Я сгреб в кучу фотографии. Сверху лежали цветные снимки картины Мане – небольшого натюрморта: пионы в стакане воды. Цветы и вода были как живые. От них исходило удивительное спокойствие и внутренняя энергия – настоящее произведение искусства! Казалось, художник впервые сотворил эти цветы и до него их не существовало на свете.
– Нравится? – спросил Силверс.
– Прелестно.
– Лучше, чем розы Ренуара там на стене?
– Это совсем другое, – сказал я. – В искусстве вообще вряд ли уместно слово «лучше»!
– Уместно, если ты – антиквар.
– Эта картина Мане – миг творения, тогда как Ренуар – само цветение жизни.
Силверс покачал головой.
– Недурно. Вы были писателем?
– Всего лишь журналистом, да и то плохоньким.
– Вам сам Бог велел писать о живописи.
– Для этого я слишком слабо в ней разбираюсь.
На лице Силверса вновь появилась саркастическая усмешка.
– Думаете, люди, которые пишут о картинах, разбираются в них лучше?
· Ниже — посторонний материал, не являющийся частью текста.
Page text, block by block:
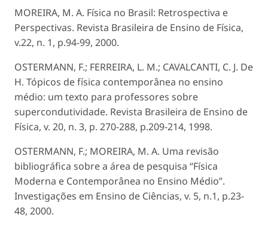
MOREIRA, M. A. Física no Brasil: Retrospectiva e
Perspectivas. Revista Brasileira de Ensino de Física,
v.22, n. 1, p.94-99, 2000.
OSTERMANN, F.; FERREIRA, L. M.; CAVALCANTI, C. J. De
H. Tópicos de física contemporânea no ensino
médio: um texto para professores sobre
supercondutividade. Revista Brasileira de Ensino de
Física, v. 20, n. 3, p. 270-288, p.209-214, 1998.
OSTERMANN, F.; MOREIRA, M. A. Uma revisão
bibliográfica sobre a área de pesquisa “Física
Moderna e Contemporânea no Ensino Médio”.
Investigações em Ensino de Ciências, v. 5, n.1, p.23-
48, 2000.
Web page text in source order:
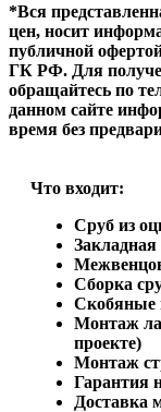
*Вся
цен, носит
публичной
ГК РФ. Для
обращайтесь по
данном сайте
время без
Что входит:
Сруб из
Закладная
Сборка
Скобяные
Монтаж
проекте)
Монтаж
Гарантия
Доставка

Скажу вам по секрету: о картинах нельзя писать – как вообще об искусстве. Все, что пишут об этом, служит лишь одной цели – просвещению невежд. Писать об искусстве нельзя. Его можно только чувствовать.
Я не возражал.
– И продавать, – добавил Силверс. – Вы, наверное, это подумали?
– Нет, – ответил я и не покривил душой. – А почему вы решили, что мне сам Бог велел писать о картинах? Потому что писать о них нечего?
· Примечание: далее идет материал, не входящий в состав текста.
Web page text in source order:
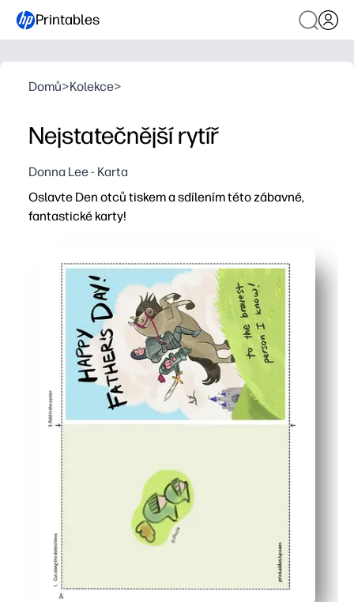
Printables
Domů>Kolekce>
Nejstatečnější rytíř
Donna Lee - Karta
Oslavte Den otců tiskem a sdílením této zábavné,
fantastické karty!
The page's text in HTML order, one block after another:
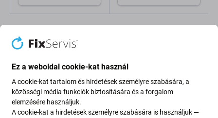
Leírás és specifikáció Minőség Szállítás és visszaküldés
Ez a weboldal cookie-kat használ
A cookie-kat tartalom és hirdetések személyre szabására, a
közösségi média funkciók biztosítására és a forgalom
elemzésére használjuk.
A cookie-kat a hirdetések személyre szabására is használjuk —
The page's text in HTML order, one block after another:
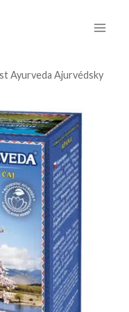
Ayurveda Ajurvédsky

– Все-таки это лучше, чем быть плохоньким журналистом.
– Как знать.
Силверс рассмеялся:
– Вы, как и многие европейцы, мыслите крайностями. Или это свойственно молодежи? Однако вы уже не так молоды. А ведь между крайностями есть еще множество всяких вариантов и нюансов. У вас же об этом неверные представления. Я вот хотел стать художником. И стал им. Писал со всем энтузиазмом, присущим заурядному художнику. А теперь я антиквар и торгую картинами – со всем присущим этой профессии цинизмом. Ну и что? Предал я искусство тем, что не пишу больше плохих картин, или предаю его тем, что торгую картинами? Размышления в летний день в Нью-Йорке, – помолчав, сказал он и предложил мне сигару. – Попробуйте-ка вот эту сигару. Самая легкая изо всех гаванских. Вы любите сигары?
– Я еще плохо в них разбираюсь. Курю все, что попадается под руку.
– Вам можно позавидовать.
Я удивленно поднял голову:
– Это для меня новость. Не думал, что этому можно завидовать.
– У вас все еще впереди – выбор, наслаждение и пресыщение. Под конец остается лишь пресыщение. Чем ниже ступень, с которой начинаешь свой путь, тем позже наступает пресыщение.